In order to get the code metrics we need, simply right-click on the project and click Test With => Coverage.  This will bring up NCover explorer.  We can then browse our results to once again see our mistake.

ncover_failed

Now that we realize our mistake of not including normal characters, let’s make two changes.  First, let’s remove the char generator because the default should suffice.  Unlike the Haskell version, FsCheck comes with an arbitrary char instance already created.  Also, let’s ensure the success of the prop_rot13_single_notEquals function by ensuring that it contains at least one letter such as the following:

  let prop_rot13_single_notEquals s =
    List.exists Char.IsLetter s ==> 
      propl (rot13 s <> s)

This ensures that if we have at least one letter, we can ensure that the ROT13 transformation will make sure the two strings are not equal.  We can now prove our success by once again running the Test With => Coverage option and see the results as below.

ncover_success

 

Conclusion

Tools such as NCover and the Haskell Program Coverage tool, it can ensure our honesty when it comes to tests, and we get a glaring reminder when we don’t.  These tools, when combined with our traditional xUnit and property-based tests with saturation test generation can be a satisfying experience.  We’ve now covered the creation and combination of traditional xUnit tests with property-based tests and how to leverage code coverage as a tool for refining.  There is still more to be covered in this series which includes refactoring. 

This entry was posted in F#, Functional Programming, Haskell, TDD/BDD. Bookmark the permalink. Follow any comments here with the RSS feed for this post.
  • http://fortysix-and-two.blogspot.com/ Kurt Schelfthout

    Matt,

    Yes, I’ll probably make a change to FsCheck at one point or another to deal with disposable generated values. I need to put my thinking cap on first…maybe a new generator combinator “dispose” would make sense. I’ll make a note of it on the issues page, so I don’t forget it…

    cheers,

    Kurt

  • http://podwysocki.codebetter.com Matthew.Podwysocki

    @Kurt

    Yes, it was pretty much a straight copy in order to get it to work. Glad to see that you see some interest here, and I think it’s huge for F# to have this technology.
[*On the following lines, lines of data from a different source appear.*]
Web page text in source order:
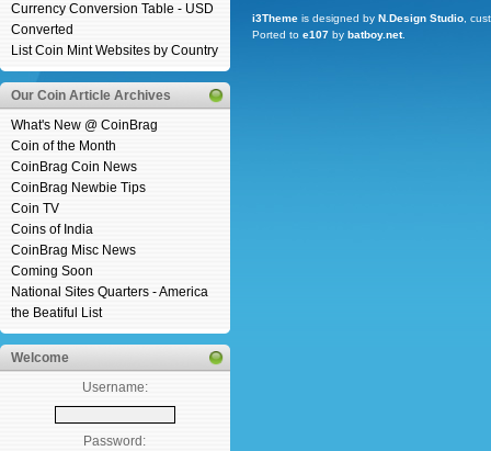
Currency Conversion Table - USD
Converted
List Coin Mint Websites by Country
Our Coin Article Archives
What's New @ CoinBrag
Coin of the Month
CoinBrag Coin News
CoinBrag Newbie Tips
Coin TV
Coins of India
CoinBrag Misc News
Coming Soon
National Sites Quarters - America
the Beatiful List
Welcome
Username:
Password:
i3Theme is designed by N.Design Studio ,
Ported to e107 by batboy.net.

    1) Ok, so noted on the propl properties. I can fix that

    2) Interesting in regards to the IRunner. I hadn’t thought about it that way in regards to the generated data. Will we see a fix for that then or will you keep it this way?

    Sure, feel free to link these posts.

    Matt

  • http://podwysocki.codebetter.com Matthew.Podwysocki

    @Stephen

    Thanks for the heads up, and it is now corrected.

    Matt

  • http://fortysix-and-two.blogspot.com/ Kurt Schelfthout

    Hi Matthew,

    Thanks for this series of posts, and thanks for giving FsCheck such a nice place in it. Glad to see the integration works als for xUnit, I’m an mbUnit user myself.

    Some (minor) remarks:

    -) FsCheck is “smart” enough to realize that a function returning bool or Lazy is a property. So you should be able to omit the “propl” combinator for most of your properties (except the one with the ==>)
    -) In your previous post in this series, I see that you copied (I assume.. :) ) the disposing of generated values from the FsCheck docs in your IRunner implementation. Since I recently ran into this myself, I’d like to add that this is not always what you want (e.g. when using the elements combinator to choose between open files: you want to close these files after _all_ tests, not every single one). Of course, in your example it doesn’t matter at all as you’re only generating Chars.
    -) Would you mind if I linked to your posts from the FsCheck codeplex page?

    thanks,

    Kurt

  • Stephan

    Hey Matthew, A very interesting post, but the screenshots aren’t displayed.